Season 14 of the American competitive reality television series Hell's Kitchen premiered on March 3, 2015 on Fox. The prize is a head chef position at Gordon Ramsay Pub & Grill in Caesars Atlantic City. Gordon Ramsay returned as head chef with Andi Van Willigan and James Avery returning as sous-chefs for both their respective kitchens as well as Marino Monferrato as the maître d'. Executive Chef Meghan Gill from Roanoke, Virginia, won the competition, thus becoming the fourteenth winner of Hell's Kitchen.

This season's head to head finals happened between the third pair of the top two finalists that did not receive any nominations for elimination.

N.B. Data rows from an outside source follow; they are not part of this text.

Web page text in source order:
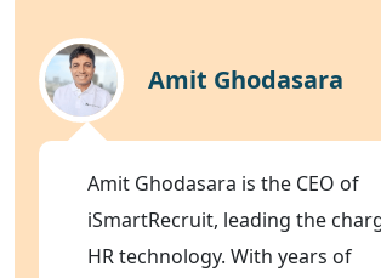
Amit Ghodasara
Amit Ghodasara is the CEO of
iSmartRecruit, leading the
HR technology. With years of
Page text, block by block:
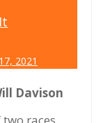
2021
Davison
races,
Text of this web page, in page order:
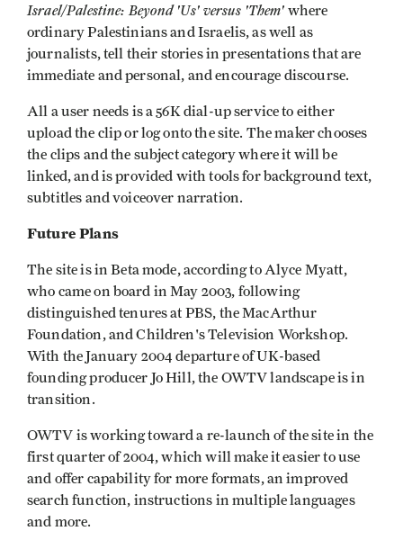
Israel/Palestine: Beyond 'Us' versus 'Them' where
ordinary Palestinians and Israelis, as well as
journalists, tell their stories in presentations that are
immediate and personal, and encourage discourse.
All a user needs is a 56K dial-up service to either
upload the clip or log onto the site. The maker chooses
the clips and the subject category where it will be
linked, and is provided with tools for background text,
subtitles and voiceover narration.
Future Plans
The site is in Beta mode, according to Alyce Myatt,
who came on board in May 2003, following
distinguished tenures at PBS, the MacArthur
Foundation, and Children's Television Workshop.
With the January 2004 departure of UK-based
founding producer Jo Hill, the OWTV landscape is in
transition.
OWTV is working toward a re-launch of the site in the
first quarter of 2004, which will make it easier to use
and offer capability for more formats, an improved
search function, instructions in multiple languages
and more.
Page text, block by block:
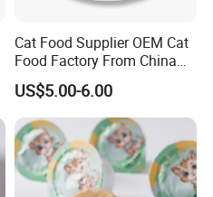
Cat Food Supplier OEM Cat
Food Factory From China
for Cat Dry Food Pet Food
US$5.00-6.00
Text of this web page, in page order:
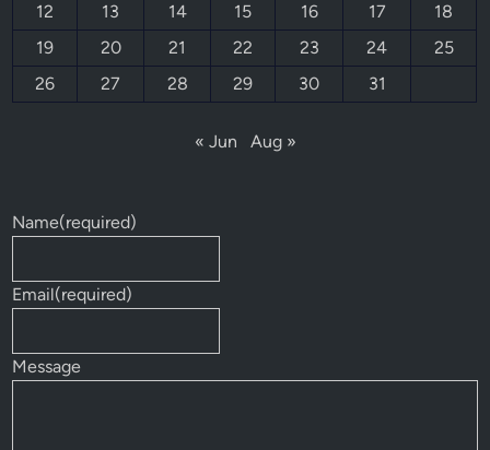
12
13 14 15 16 17
18
19
20 21 22 23 24
25
26
27 28 29 30 31
« Jun Aug »
Name(required)
Email(required)
Message
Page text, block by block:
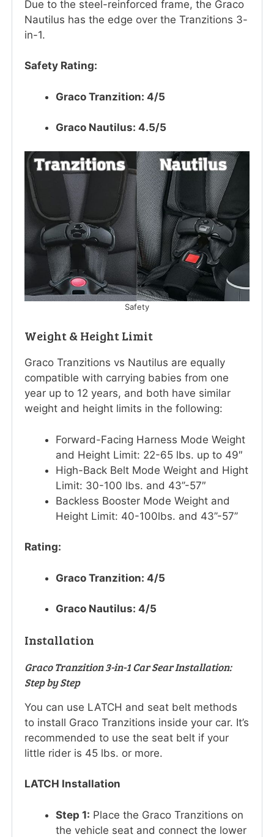
Due to the steel-reinforced frame, the Graco
Nautilus has the edge over the Tranzitions 3-
in-1.
Safety Rating:
Graco Tranzition: 4/5
Graco Nautilus: 4.5/5
Safety
Weight & Height Limit
Graco Tranzitions vs Nautilus are equally
compatible with carrying babies from one
year up to 12 years, and both have similar
weight and height limits in the following:
Forward-Facing Harness Mode Weight
and Height Limit: 22-65 lbs. up to 49″
High-Back Belt Mode Weight and Hight
Limit: 30-100 lbs. and 43’’-57″
Backless Booster Mode Weight and
Height Limit: 40-100lbs. and 43’’-57’’
Rating:
Graco Tranzition: 4/5
Graco Nautilus: 4/5
Installation
Graco Tranzition 3-in-1 Car Sear Installation:
Step by Step
You can use LATCH and seat belt methods
to install Graco Tranzitions inside your car. It’s
recommended to use the seat belt if your
little rider is 45 lbs. or more.
LATCH Installation
Step 1: Place the Graco Tranzitions on
the vehicle seat and connect the lower
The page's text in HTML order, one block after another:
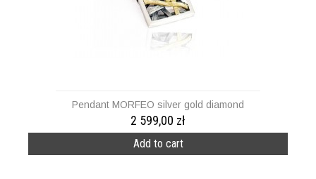
Pendant MORFEO silver gold diamond
2 599,00 zł
Add to cart
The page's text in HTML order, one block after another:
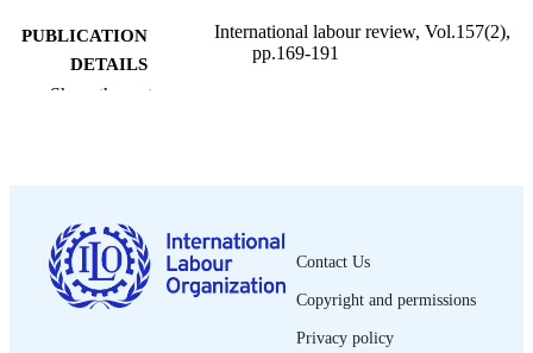
PUBLICATION
DETAILS
International labour review, Vol.157(2),
pp.169-191
ISSN 1564-913X; 0020-7780
DOI https://doi.org/10.1111/ilr.12041
Show the rest
Contact Us
Copyright and permissions
Privacy policy
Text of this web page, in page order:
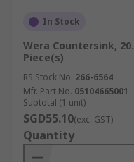
In Stock
Wera Countersink,
Piece(s)
RS Stock No. 266-6564
Mfr. Part No. 05104665001
Subtotal (1 unit)
SGD55.10(exc. GST)
Quantity
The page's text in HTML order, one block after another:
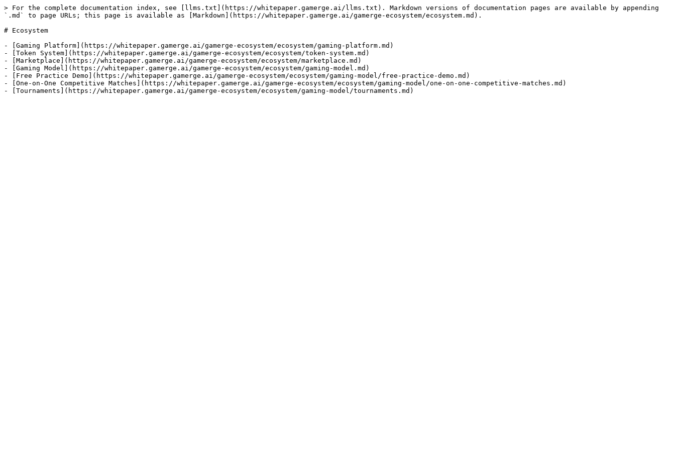
> For the complete documentation index, see [llms.txt](https://whitepaper.gamerge.ai/llms.txt). Markdown versions of documentation pages are available by appending
`.md` to page URLs; this page is available as [Markdown](https://whitepaper.gamerge.ai/gamerge-ecosystem/ecosystem.md).
# Ecosystem
- [Gaming Platform](https://whitepaper.gamerge.ai/gamerge-ecosystem/ecosystem/gaming-platform.md)
- [Token System](https://whitepaper.gamerge.ai/gamerge-ecosystem/ecosystem/token-system.md)
- [Marketplace](https://whitepaper.gamerge.ai/gamerge-ecosystem/ecosystem/marketplace.md)
- [Gaming Model](https://whitepaper.gamerge.ai/gamerge-ecosystem/ecosystem/gaming-model.md)
- [Free Practice Demo](https://whitepaper.gamerge.ai/gamerge-ecosystem/ecosystem/gaming-model/free-practice-demo.md)
- [One-on-One Competitive Matches](https://whitepaper.gamerge.ai/gamerge-ecosystem/ecosystem/gaming-model/one-on-one-competitive-matches.md)
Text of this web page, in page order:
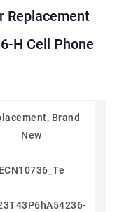
Replacement
H Cell Phone
Brand
New
ECN10736_Te
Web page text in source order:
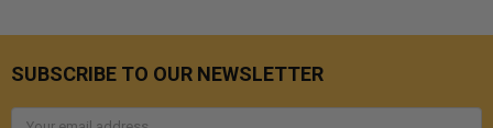
SUBSCRIBE TO OUR NEWSLETTER
Email
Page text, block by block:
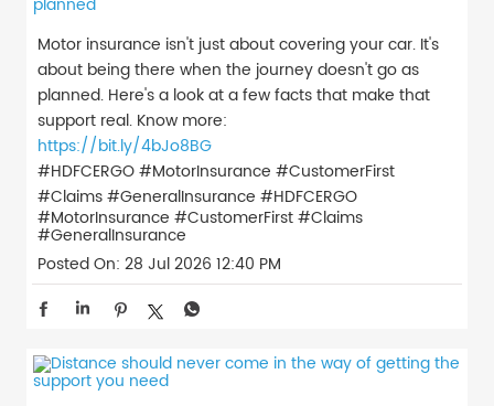
Motor insurance isn't just about covering your car. It's
about being there when the journey doesn't go as
planned. Here's a look at a few facts that make that
support real. Know more:
https://bit.ly/4bJo8BG
#HDFCERGO #MotorInsurance #CustomerFirst
#Claims #GeneralInsurance #HDFCERGO
#MotorInsurance #CustomerFirst#Claims
#GeneralInsurance
Posted On: 28 Jul 2026 12:40 PM
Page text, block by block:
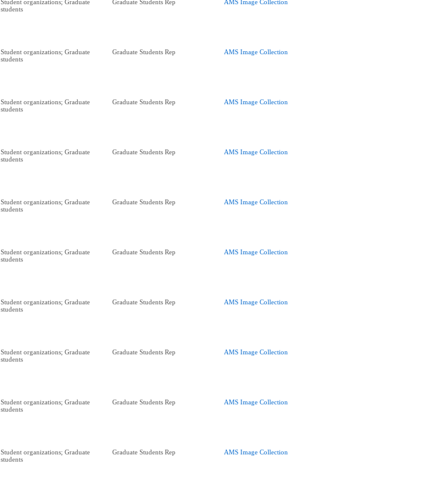
Student organizations; Graduate
students
Graduate Students Rep AMS Image Collection
Student organizations; Graduate
students
Graduate Students Rep AMS Image Collection
Student organizations; Graduate
students
Graduate Students Rep AMS Image Collection
Student organizations; Graduate
students
Graduate Students Rep AMS Image Collection
Student organizations; Graduate
students
Graduate Students Rep AMS Image Collection
Student organizations; Graduate
students
Graduate Students Rep AMS Image Collection
Student organizations; Graduate
students
Graduate Students Rep AMS Image Collection
Student organizations; Graduate
students
Graduate Students Rep AMS Image Collection
Student organizations; Graduate
students
Graduate Students Rep AMS Image Collection
Student organizations; Graduate
students
Graduate Students Rep AMS Image Collection
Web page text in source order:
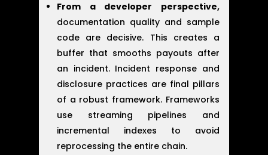
From a developer perspective,
documentation quality and sample
code are decisive. This creates a
buffer that smooths payouts after
an incident. Incident response and
disclosure practices are final pillars
of a robust framework. Frameworks
use streaming pipelines and
incremental indexes to avoid
reprocessing the entire chain.
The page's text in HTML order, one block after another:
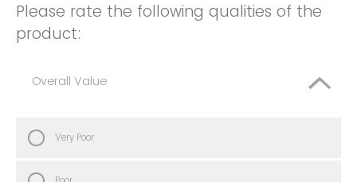
Please rate the following qualities of the
product:
Overall Value
Very Poor
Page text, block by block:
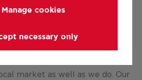
With our local offices, we
that no other real estate
market as well as we do. Our
Manage cookies
necessary only
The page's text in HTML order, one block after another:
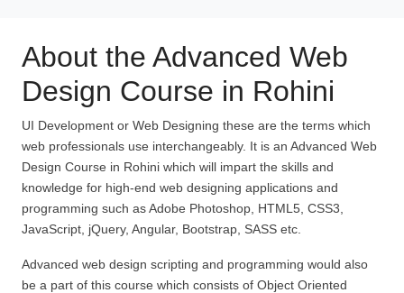
About the Advanced Web
Design Course in Rohini
UI Development or Web Designing these are the terms which
web professionals use interchangeably. It is an Advanced Web
Design Course in Rohini which will impart the skills and
knowledge for high-end web designing applications and
programming such as Adobe Photoshop, HTML5, CSS3,
JavaScript, jQuery, Angular, Bootstrap, SASS etc.
Advanced web design scripting and programming would also
be a part of this course which consists of Object Oriented
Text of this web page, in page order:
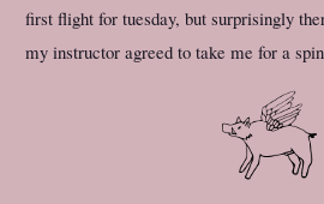
first flight for tuesday, but surprisingly
my instructor agreed to take me for a
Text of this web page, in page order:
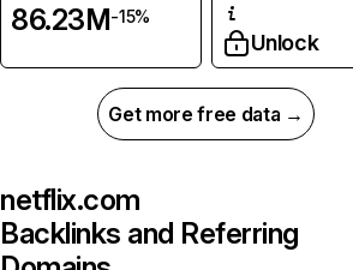
86.23M-15%
Unlock
Get more free data →
netflix.com
Backlinks and Referring
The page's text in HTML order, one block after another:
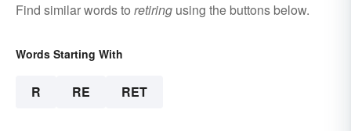
Find similar words to retiring using the buttons below.
Words Starting With
R RE RET
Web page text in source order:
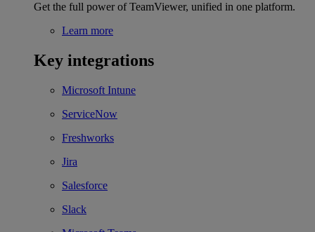
Get the full power of TeamViewer, unified in one platform.
Learn more
Key integrations
Microsoft Intune
ServiceNow
Freshworks
Jira
Salesforce
Slack
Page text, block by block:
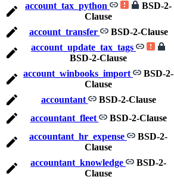
account_tax_python
BSD-2-
Clause
account_transfer BSD-2-Clause
account_update_tax_tags
BSD-2-Clause
account_winbooks_import
BSD-2-
Clause
accountant BSD-2-Clause
accountant_fleet
BSD-2-Clause
accountant_hr_expense
BSD-2-
Clause
accountant_knowledge
BSD-2-
Clause
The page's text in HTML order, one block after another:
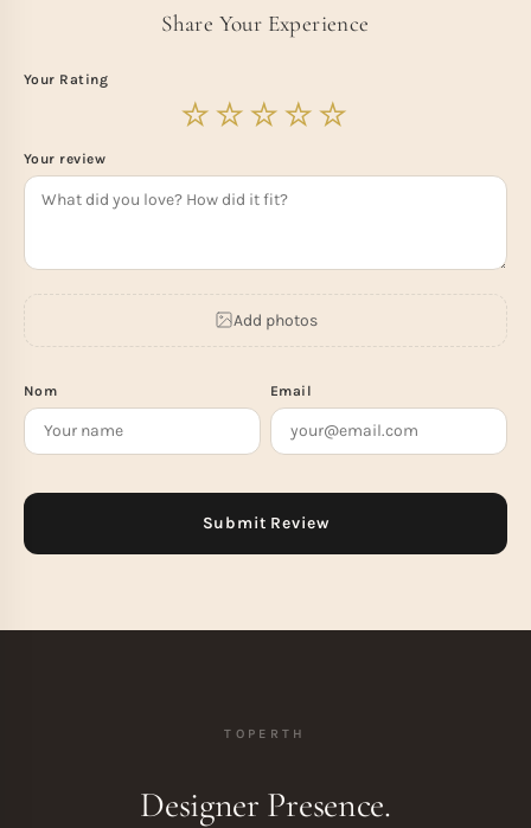
Share Your Experience
Your Rating
Your review
Add photos
Nom Email
TOPERTH
Designer Presence.
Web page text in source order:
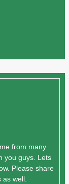
from many
you guys. Lets
Please share
as well.
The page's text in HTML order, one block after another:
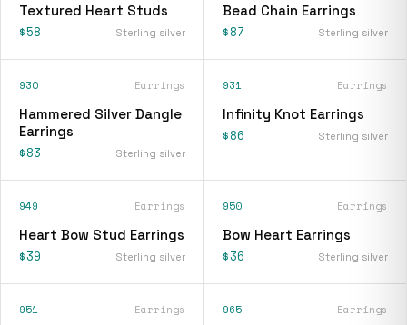
Textured Heart Studs
$58 Sterling silver
Bead Chain Earrings
$87 Sterling silver
930 Earrings
Hammered Silver Dangle
Earrings
$83 Sterling silver
931 Earrings
Infinity Knot Earrings
$86 Sterling silver
949 Earrings
Heart Bow Stud Earrings
$39 Sterling silver
950 Earrings
Bow Heart Earrings
$36 Sterling silver
951 Earrings 965 Earrings
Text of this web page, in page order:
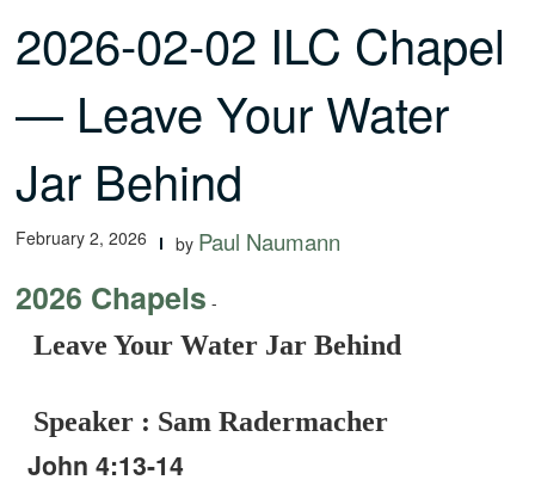
2026-02-02 ILC Chapel
— Leave Your Water
Jar Behind
February 2, 2026 by Paul Naumann
2026 Chapels -
Leave Your Water Jar Behind
Speaker : Sam Radermacher
John 4:13-14
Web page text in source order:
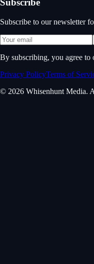
Subscribe
Subscribe to our newsletter
By subscribing, you agree to
Privacy PolicyTerms of
© 2026 Whisenhunt Media.
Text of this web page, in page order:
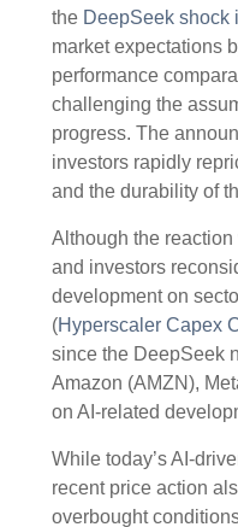
the DeepSeek shock
market expectations
performance
challenging the
progress. The
investors rapidly
and the durability of
Although the
and investors
development on
(Hyperscaler Capex
since the DeepSeek
Amazon (AMZN),
on AI-related
While today’s
recent price action
overbought
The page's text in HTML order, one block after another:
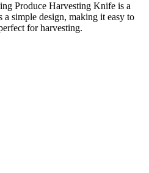
Produce Harvesting Knife is a
simple design, making it easy to
for harvesting.
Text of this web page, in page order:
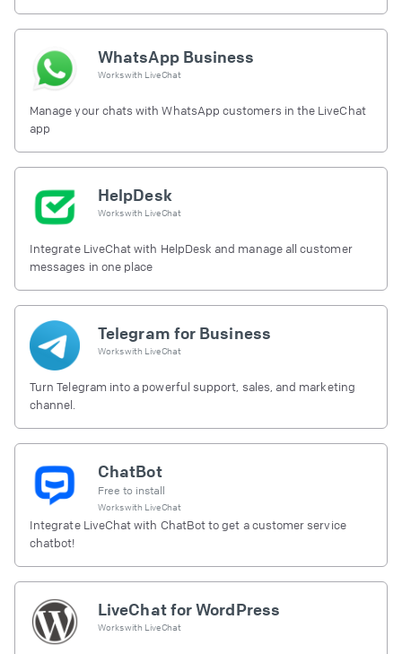
WhatsApp Business
Works with LiveChat
Manage your chats with WhatsApp customers in the LiveChat
app
HelpDesk
Works with LiveChat
Integrate LiveChat with HelpDesk and manage all customer
messages in one place
Telegram for Business
Works with LiveChat
Turn Telegram into a powerful support, sales, and marketing
channel.
ChatBot
Free to install
Works with LiveChat
Integrate LiveChat with ChatBot to get a customer service
chatbot!
LiveChat for WordPress
Works with LiveChat

This season, the Blue Team set a new record for the most dinner service wins by a team in a single season (discounting season finales and joint victories) with six. It surpassed the previous record of five set by the Blue Team in Seasons 6 and 7 and the Red Team in Season 10. The season also had only one joint dinner service loss between the red and blue teams, the fewest such occurrences since season four. This red team also tied a record set by the blue team from Season 10, having been kicked out of the kitchen five times throughout the season. Gill became the eighth winner of the series to avoid nomination throughout the entire season. Gill also set a Hell's Kitchen record with nine consecutive punishments until she finally won the last challenge of the season, a distinction previously shared by Season 4 runner-up Louis Petrozza, Season 12 third place finisher Melanie Finch, and lastly, Season 13 third place finisher Sade Dancy, who had seven each. 

Despite the blue team, which started with all men, setting a new record for the most dinner service wins by a team in a single season, this was the third season to feature two women in the finale (following seasons two and eleven), the first season to have all women in the top three, and the third season that neither the winner nor runner-up was nominated once for elimination, after seasons six and seven. Sixth-place chef Josh Trovato ties with Season 12's Michael DeMarco (discounting the "Cook For Your Life" challenge in Episode 9) for the longest consecutive streak of nominations. In further extension, this is the first season since Season 7 that did not have any episodes ending in cliffhanger before elimination, and final season to feature tradition double elimination before finals, until reoccurring in season 18.

Both teams each had separate, unusual distinctions during the signature dish challenge. The Blue team became the first team in Hell's Kitchen history to receive approval for every dish from Ramsay as all the men received a score of 3 or 4. So far, they are the only Blue Team in the history of the show to have this distinction. The Red team's signature dishes eventually became a near perfect predictor for the order of elimination. The three members who received 1 (Chrissa, Mieka and Monique) were the first three women to be eliminated and the two chefs receiving 5 (T and Meghan) were the two finalists. The only anomaly was Alison (who scored the Red team's lone 3) surviving longer than two of her teammates who scored 4 (Sarah and Christine).

This season also set a record for most participants invited to participate in Hell's Kitchen a second time (six), with four in Season 17 and two on Season 18.

Chefs
Eighteen chefs competed for the head chef position in season 14.

Notes

Contestant progress

Episodes

Ratings

U.S. Nielsen ratings

The fourteenth-season premiere of Hell's Kitchen premiered to an audience of 4.09 million, 0.18 million lower than last season's premiere, but up 0.49 million from season 13's finale.